Лызлов снова огляделся, перекрестился на большой угол и перехватил поудобнее разукрашенное зеркало. Потом подошел к большому сундуку, отпер, отодвинул в сторону валявшееся платье и с трудом нащупав защелку, нажал. Задняя стенка сундука отъехала вниз с негромким скрипом. На месте стенки показался небольшой лаз, ведущий в небольшую горницу. Боярин, кряхтя, пригнулся и опустился в лаз. Дородная нога его ударила несколько раз по невидимому с внешней стороны крюку и крышка сундука встала на место, на миг погрузив Лызлова в полумрак горницы. Боярин отпустил одну руку, которой держался за выступ и сильно оттолкнувшись от стен лаза съехал вниз.
В небольшом помещении тянуло жаром от изразцовой печи, занимавшей всю переднюю стенку. В дальнем конце прямо на полу сидел ветхий белобородый старик в синем кафтане, державший в одной руке огрызок свечи, а другой придерживающий солидную книгу, лежавшую на его коленях.
- Ну что, Девятой, все Бога ищешь? - весело спросил боярин, по-хозяйски располагаясь за невысоким столом и устанавливая зеркало так, чтобы свет от лампадки падал прямо на стекло.
- Вкушаю мед мудрых речений, господине, из книги Слободника, что я днесь тебе чел - Так же не здороваясь, ответил Девятой, отложив книгу, - Ну как, боярин Иван Дементьевич, прислал змей зерцало требуемое?
- Все, как ты заповедовал, сделал, - серьезно ответил Лызлов, кивну на стоявшее на столе зеркало.
Старик привстал, подошел к предмету, осторожно вгляделся в стелко и прищелкнул языком.
- Добро, что холопья твои не ведают про горницу! Быть бы тебе под судом у патриярха, боярин.
- Запри гортань, старый, не кличь беду! - рука боярина сжалась в кулак, но он вовремя взял себя в руки и сказал уже тише, - Патриярх ужо в немилости царской, как в приказе говорили. Должно не до меня ему.
- До таких, как ты, власти царской али церковной всегда дело, - прищурился Девятой.
Боярин злобно уставился на старика:
- Ты что же это, сам говорил, что дело наше доброе да хрещеным людям от него помехи не будет?
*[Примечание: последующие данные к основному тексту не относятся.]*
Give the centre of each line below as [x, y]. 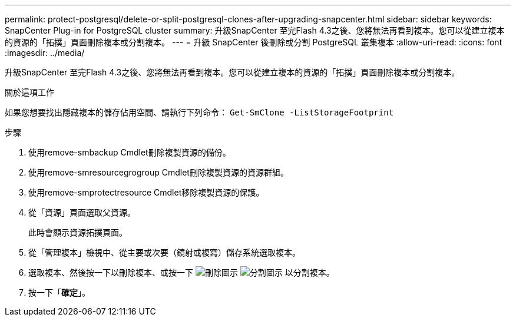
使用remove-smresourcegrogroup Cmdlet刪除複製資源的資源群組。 [158, 172]
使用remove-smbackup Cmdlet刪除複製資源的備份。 [130, 152]
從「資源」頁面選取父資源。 [82, 212]
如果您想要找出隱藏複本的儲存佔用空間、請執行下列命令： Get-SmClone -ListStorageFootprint [199, 112]
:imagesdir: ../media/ [45, 53]
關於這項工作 [29, 92]
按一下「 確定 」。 [59, 292]
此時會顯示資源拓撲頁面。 [78, 232]
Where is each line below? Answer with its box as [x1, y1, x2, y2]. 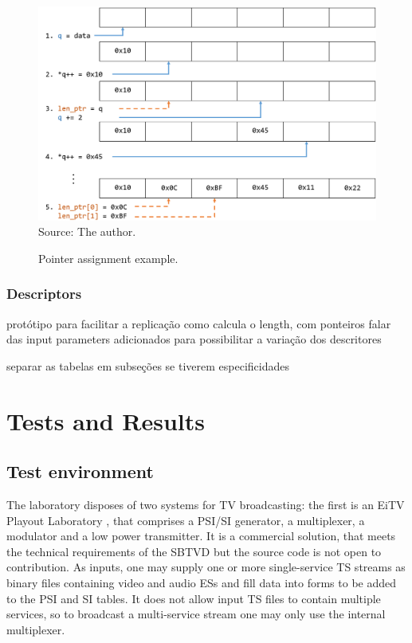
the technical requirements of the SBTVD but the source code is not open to [6, 543, 382, 559]
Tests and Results [6, 404, 205, 437]
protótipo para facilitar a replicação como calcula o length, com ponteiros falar [6, 315, 391, 331]
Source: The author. [38, 223, 136, 240]
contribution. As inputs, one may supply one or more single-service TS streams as [6, 559, 406, 575]
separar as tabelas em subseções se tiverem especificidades [6, 357, 289, 374]
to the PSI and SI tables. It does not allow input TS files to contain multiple [6, 590, 381, 606]
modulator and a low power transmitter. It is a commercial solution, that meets [6, 527, 396, 544]
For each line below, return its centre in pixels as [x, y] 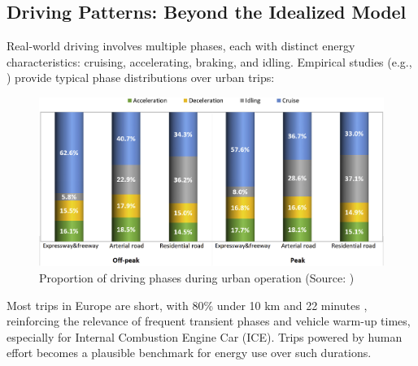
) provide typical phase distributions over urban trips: [141, 78]
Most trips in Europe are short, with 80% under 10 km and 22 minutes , [187, 305]
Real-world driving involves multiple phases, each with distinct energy [181, 46]
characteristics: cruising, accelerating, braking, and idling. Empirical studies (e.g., [209, 61]
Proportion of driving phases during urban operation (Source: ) [197, 278]
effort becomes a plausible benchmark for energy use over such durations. [189, 353]
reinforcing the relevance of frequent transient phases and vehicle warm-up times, [209, 321]
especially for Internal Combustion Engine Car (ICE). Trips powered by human [205, 336]
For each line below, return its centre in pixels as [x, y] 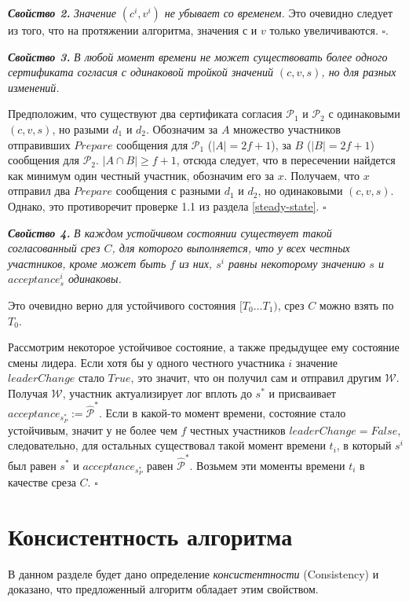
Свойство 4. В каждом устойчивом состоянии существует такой [170, 232]
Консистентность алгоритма [150, 536]
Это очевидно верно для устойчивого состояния [122, 305]
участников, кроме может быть [87, 263]
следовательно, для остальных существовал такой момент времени [167, 445]
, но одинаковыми [300, 191]
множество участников [287, 128]
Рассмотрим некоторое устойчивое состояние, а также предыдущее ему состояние [204, 347]
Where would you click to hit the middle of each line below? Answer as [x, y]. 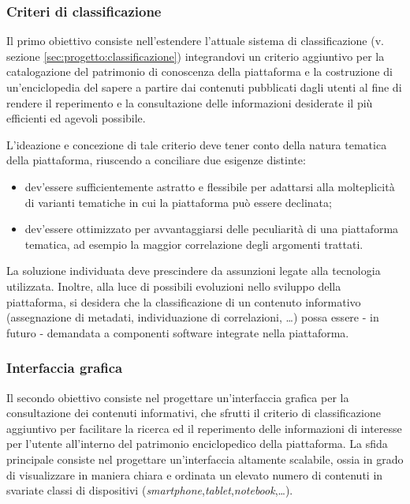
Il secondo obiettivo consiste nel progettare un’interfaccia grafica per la [178, 397]
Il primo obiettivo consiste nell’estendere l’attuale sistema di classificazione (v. [195, 41]
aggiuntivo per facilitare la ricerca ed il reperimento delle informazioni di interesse [204, 428]
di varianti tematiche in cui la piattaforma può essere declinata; [178, 202]
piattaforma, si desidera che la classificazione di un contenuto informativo [184, 301]
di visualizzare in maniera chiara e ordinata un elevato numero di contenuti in [195, 474]
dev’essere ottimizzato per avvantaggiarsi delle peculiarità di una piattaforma [212, 229]
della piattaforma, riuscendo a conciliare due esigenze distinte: [156, 160]
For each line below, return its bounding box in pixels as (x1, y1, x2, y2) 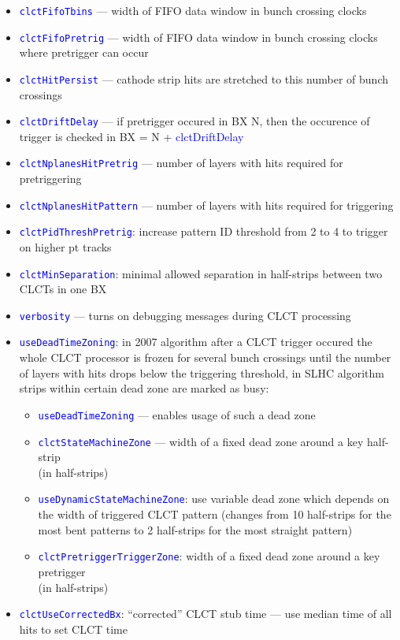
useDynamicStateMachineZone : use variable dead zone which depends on (38, 490, 390, 507)
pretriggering (19, 170, 82, 187)
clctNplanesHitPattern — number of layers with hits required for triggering (19, 196, 394, 213)
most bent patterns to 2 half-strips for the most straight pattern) (38, 521, 353, 538)
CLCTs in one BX (19, 281, 107, 297)
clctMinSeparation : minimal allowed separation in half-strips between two (19, 265, 383, 281)
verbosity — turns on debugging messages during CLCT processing (19, 307, 351, 323)
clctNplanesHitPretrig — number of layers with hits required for (19, 154, 343, 171)
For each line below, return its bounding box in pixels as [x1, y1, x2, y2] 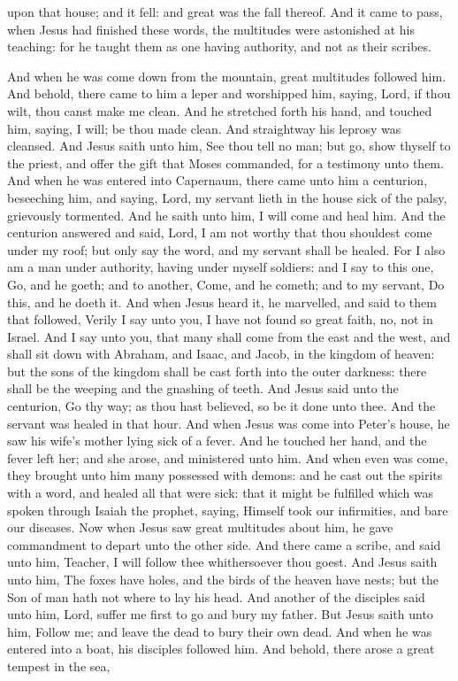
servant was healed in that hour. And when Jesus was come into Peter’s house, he [7, 414, 450, 432]
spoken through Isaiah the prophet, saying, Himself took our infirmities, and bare [7, 500, 448, 519]
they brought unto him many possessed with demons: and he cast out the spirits [7, 466, 443, 484]
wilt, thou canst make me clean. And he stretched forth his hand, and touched [7, 101, 432, 120]
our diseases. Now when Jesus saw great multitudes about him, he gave [7, 518, 393, 537]
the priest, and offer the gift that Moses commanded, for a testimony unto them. [7, 153, 444, 172]
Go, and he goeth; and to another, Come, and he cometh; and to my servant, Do [7, 275, 445, 293]
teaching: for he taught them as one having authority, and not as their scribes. [7, 37, 431, 56]
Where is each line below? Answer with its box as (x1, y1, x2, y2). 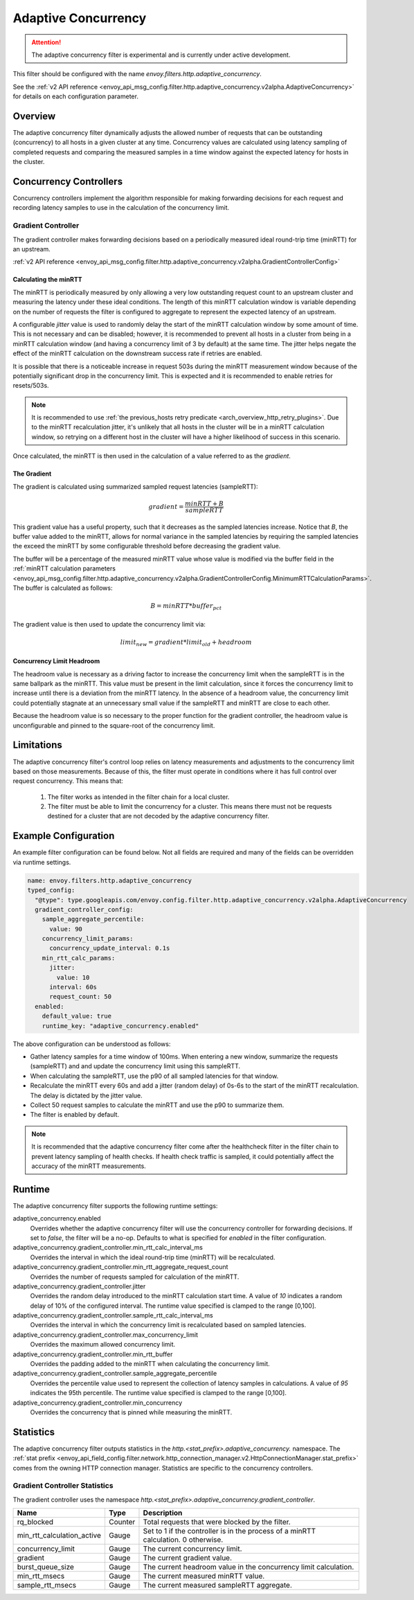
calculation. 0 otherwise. (143, 1535, 224, 1545)
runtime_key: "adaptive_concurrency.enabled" (42, 1022, 199, 1030)
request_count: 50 (49, 993, 112, 1000)
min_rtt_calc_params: (42, 954, 116, 962)
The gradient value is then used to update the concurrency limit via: (12, 620, 206, 628)
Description (143, 1508, 183, 1518)
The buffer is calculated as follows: (12, 584, 113, 592)
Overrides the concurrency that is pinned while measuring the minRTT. (30, 1408, 233, 1416)
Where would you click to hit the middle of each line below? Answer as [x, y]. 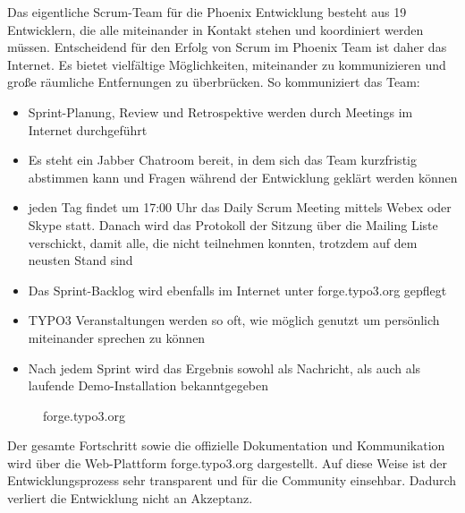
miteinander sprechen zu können [117, 337]
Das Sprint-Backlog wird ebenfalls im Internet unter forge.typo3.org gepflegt [237, 290]
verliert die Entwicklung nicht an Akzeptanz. [130, 498]
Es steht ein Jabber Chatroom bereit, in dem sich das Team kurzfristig [222, 160]
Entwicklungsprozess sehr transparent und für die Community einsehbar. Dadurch [232, 480]
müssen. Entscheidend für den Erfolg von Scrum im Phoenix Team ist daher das [227, 47]
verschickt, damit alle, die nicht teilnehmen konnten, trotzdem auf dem [223, 242]
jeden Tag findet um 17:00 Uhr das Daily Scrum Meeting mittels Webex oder [240, 207]
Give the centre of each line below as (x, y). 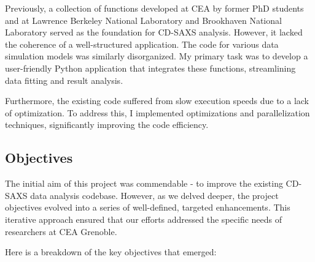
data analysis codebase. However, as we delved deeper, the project (154, 195)
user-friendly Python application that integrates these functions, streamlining (150, 68)
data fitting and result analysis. (64, 80)
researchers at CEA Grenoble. (61, 231)
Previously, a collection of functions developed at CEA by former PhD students (154, 8)
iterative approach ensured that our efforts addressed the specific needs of (144, 219)
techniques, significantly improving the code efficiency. (107, 125)
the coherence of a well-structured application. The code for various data (142, 44)
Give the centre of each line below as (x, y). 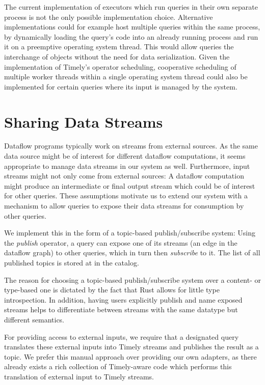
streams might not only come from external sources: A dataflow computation (124, 176)
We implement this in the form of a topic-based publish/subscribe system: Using (130, 233)
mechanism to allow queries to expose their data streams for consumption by (124, 206)
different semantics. (34, 319)
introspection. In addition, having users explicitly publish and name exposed (123, 299)
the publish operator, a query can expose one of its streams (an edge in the (121, 242)
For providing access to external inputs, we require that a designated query (122, 336)
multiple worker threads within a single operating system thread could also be (126, 77)
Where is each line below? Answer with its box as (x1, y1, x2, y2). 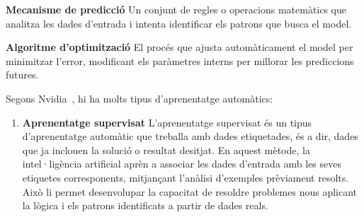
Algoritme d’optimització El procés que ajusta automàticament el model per (6, 40, 353, 54)
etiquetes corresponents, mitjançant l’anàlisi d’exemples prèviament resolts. (22, 170, 349, 184)
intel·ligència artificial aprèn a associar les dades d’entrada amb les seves (22, 156, 342, 171)
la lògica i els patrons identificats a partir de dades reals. (22, 198, 268, 213)
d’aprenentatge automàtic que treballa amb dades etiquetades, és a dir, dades (22, 129, 358, 143)
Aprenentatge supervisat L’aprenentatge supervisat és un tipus (22, 115, 312, 129)
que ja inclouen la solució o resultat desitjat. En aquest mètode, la (22, 142, 310, 157)
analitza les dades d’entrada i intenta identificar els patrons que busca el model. (6, 16, 352, 30)
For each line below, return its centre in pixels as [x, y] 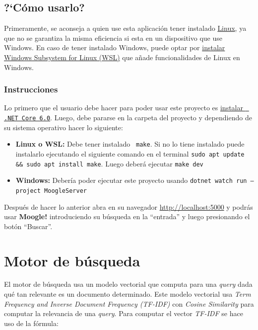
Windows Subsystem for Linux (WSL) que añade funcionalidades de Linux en [122, 57]
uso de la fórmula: [31, 323]
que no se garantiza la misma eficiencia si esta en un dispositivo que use [113, 38]
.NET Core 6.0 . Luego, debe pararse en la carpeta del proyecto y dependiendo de [128, 118]
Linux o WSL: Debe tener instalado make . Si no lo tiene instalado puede [130, 144]
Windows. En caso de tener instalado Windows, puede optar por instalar [115, 47]
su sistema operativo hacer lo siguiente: [64, 127]
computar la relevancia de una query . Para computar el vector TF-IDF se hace [124, 313]
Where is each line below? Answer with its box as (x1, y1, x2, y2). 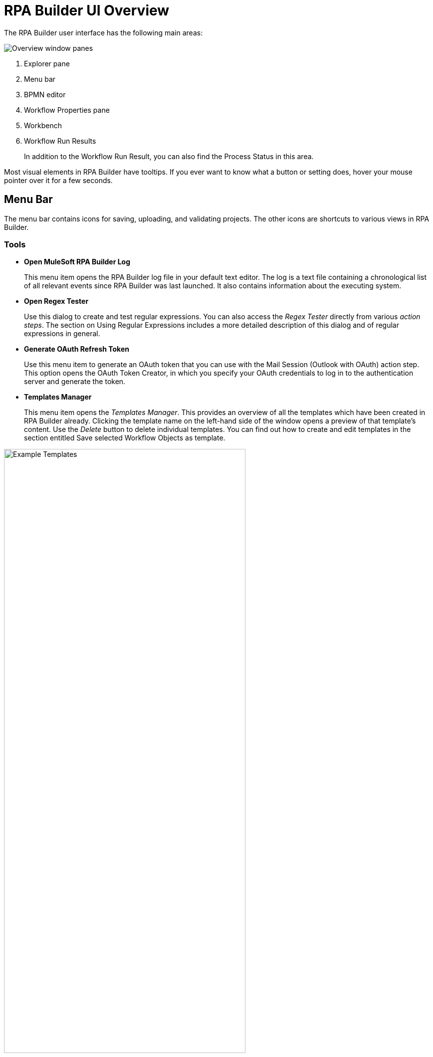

- Не будет, не будет, господине, только вот...
Старик наклонился к наваленной рухляди и стал ворочать ее, что-то выиискивая. - Сяд-ко наперед зерцала, ан я тебе все поведаю.
Лызлов, не садясь на табурет, наклонился над столом и пристально взглянул в зеркало. Сначала на поверхности стекла не было видно ничего, и боярин уже хотел принести еще свечей, но вскоре глаза его привыкли и возникло какое-то мельтешенье, словно приковывавшее взгляд Лызлова.
Неожиданно для него бахнул выстрел, горницу заволокло сизым дымом и мертвое тело боярина село на табурет, стукнувшись простреленной головой от близкую стену помещения.
Девятой мгновенно выхватил из кучи одежды другой пистоль, воровато огляделся и подумал про себя: "Вот бы бес не соврал, что дворне наказал его беспокоить".
Снаружи не доносилось ни звука и успокоившийся старик подошел к телу боярина - его глаза были широко раскрыты, в них застыл непередаваемый ужас. По его лицу и голове обильно текла кровь.
Девятой, удостоверившись, что Лызлов мертв, отбросил его тело с табурета, мгновенно скинул с себя кафтан и портки, и, оставшись в одном исподнем, устроился за столом.
- Таперича мой ты, голубь, - прошептал он.